■ Task objective ■
Reproduce precisely the lines of the listing below, starting with the line that contains "Neviete si vybrať podlahu?" and stopping after the line that contains "Dub hnedý. Kúsok"; include nothing else.

■ Supplied data ■
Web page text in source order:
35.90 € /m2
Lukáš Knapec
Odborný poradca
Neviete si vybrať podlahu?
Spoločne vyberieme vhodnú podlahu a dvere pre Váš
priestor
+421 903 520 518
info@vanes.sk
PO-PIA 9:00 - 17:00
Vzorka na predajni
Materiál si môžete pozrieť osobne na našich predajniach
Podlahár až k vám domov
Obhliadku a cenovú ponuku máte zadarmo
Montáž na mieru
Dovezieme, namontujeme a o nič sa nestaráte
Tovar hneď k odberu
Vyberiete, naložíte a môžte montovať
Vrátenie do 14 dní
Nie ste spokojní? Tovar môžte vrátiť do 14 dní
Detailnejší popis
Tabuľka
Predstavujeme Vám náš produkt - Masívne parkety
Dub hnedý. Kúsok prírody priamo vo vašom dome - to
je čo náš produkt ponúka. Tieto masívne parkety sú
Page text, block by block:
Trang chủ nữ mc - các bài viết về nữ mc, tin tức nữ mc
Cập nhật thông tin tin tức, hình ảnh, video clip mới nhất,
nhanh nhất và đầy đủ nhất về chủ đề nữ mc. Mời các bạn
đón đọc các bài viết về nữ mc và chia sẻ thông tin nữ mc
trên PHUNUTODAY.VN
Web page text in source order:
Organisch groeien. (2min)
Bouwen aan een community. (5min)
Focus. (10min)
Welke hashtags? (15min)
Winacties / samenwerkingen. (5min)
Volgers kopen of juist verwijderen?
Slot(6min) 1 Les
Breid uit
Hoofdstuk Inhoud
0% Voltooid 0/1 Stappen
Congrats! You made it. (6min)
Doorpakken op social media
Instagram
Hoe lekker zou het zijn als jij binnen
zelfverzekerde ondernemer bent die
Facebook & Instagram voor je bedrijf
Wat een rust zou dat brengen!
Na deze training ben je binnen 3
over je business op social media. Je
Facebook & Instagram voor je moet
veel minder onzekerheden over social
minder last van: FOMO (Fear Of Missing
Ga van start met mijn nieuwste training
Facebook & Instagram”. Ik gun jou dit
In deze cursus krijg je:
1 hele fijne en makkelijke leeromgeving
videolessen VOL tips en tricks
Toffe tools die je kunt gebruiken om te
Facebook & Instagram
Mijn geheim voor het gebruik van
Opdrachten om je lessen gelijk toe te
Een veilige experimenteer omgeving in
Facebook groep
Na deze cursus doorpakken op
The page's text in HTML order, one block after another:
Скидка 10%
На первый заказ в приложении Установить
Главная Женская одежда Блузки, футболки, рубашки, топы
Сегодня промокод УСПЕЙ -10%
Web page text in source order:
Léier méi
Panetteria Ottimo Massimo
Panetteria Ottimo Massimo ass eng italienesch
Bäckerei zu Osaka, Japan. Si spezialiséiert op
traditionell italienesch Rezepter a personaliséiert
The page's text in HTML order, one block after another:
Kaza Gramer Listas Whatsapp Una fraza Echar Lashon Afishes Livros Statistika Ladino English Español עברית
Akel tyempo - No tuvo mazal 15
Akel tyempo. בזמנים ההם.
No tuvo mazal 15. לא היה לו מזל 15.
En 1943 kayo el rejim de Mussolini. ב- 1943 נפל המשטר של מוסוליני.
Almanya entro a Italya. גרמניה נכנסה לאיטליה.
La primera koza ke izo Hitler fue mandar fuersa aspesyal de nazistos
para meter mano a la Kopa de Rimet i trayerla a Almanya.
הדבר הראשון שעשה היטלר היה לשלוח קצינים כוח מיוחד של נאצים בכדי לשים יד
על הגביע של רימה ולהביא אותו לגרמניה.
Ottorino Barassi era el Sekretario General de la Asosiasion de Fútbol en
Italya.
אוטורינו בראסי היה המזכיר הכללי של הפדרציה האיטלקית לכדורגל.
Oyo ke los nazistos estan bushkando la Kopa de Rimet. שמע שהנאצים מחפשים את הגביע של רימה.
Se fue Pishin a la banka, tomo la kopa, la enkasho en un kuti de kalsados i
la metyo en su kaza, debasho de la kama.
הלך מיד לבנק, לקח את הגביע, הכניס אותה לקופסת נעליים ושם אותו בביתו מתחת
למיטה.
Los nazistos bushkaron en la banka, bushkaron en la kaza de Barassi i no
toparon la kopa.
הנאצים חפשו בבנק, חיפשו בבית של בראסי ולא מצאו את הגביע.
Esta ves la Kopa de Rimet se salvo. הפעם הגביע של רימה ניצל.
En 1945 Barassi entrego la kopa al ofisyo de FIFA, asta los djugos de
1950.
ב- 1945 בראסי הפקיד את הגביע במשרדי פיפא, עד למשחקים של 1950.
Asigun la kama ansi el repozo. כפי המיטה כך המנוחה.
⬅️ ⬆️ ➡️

==

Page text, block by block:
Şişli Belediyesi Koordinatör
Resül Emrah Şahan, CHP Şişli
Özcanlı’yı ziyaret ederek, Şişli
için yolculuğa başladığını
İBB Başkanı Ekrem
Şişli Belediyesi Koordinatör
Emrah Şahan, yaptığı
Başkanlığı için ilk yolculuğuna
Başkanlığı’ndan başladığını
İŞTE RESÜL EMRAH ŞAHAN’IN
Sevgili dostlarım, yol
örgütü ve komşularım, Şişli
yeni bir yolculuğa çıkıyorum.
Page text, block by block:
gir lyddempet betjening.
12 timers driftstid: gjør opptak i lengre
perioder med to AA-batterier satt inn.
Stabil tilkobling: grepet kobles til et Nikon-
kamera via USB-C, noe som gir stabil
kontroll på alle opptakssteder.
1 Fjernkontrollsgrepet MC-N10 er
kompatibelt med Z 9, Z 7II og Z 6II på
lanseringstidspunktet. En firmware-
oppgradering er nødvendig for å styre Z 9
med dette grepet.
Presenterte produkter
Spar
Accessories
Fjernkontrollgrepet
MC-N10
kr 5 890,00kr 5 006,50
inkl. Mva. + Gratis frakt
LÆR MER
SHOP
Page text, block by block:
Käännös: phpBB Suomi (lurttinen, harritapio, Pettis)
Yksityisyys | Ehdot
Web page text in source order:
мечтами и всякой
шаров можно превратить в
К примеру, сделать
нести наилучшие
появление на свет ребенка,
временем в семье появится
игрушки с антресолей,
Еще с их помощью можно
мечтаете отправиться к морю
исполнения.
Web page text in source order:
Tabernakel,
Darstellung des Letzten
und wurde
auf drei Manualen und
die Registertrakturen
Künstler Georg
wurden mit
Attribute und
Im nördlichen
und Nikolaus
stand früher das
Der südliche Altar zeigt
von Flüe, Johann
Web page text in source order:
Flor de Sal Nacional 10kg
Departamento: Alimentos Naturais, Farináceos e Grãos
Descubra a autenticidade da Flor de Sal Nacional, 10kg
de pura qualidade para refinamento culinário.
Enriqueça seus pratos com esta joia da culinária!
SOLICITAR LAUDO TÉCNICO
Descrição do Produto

■ Solved problem ■
Neviete si vybrať podlahu?
Spoločne vyberieme vhodnú podlahu a dvere pre Váš
priestor
+421 903 520 518
info@vanes.sk
PO-PIA 9:00 - 17:00
Vzorka na predajni
Materiál si môžete pozrieť osobne na našich predajniach
Podlahár až k vám domov
Obhliadku a cenovú ponuku máte zadarmo
Montáž na mieru
Dovezieme, namontujeme a o nič sa nestaráte
Tovar hneď k odberu
Vyberiete, naložíte a môžte montovať
Vrátenie do 14 dní
Nie ste spokojní? Tovar môžte vrátiť do 14 dní
Detailnejší popis
Tabuľka
Predstavujeme Vám náš produkt - Masívne parkety
Dub hnedý. Kúsok prírody priamo vo vašom dome - to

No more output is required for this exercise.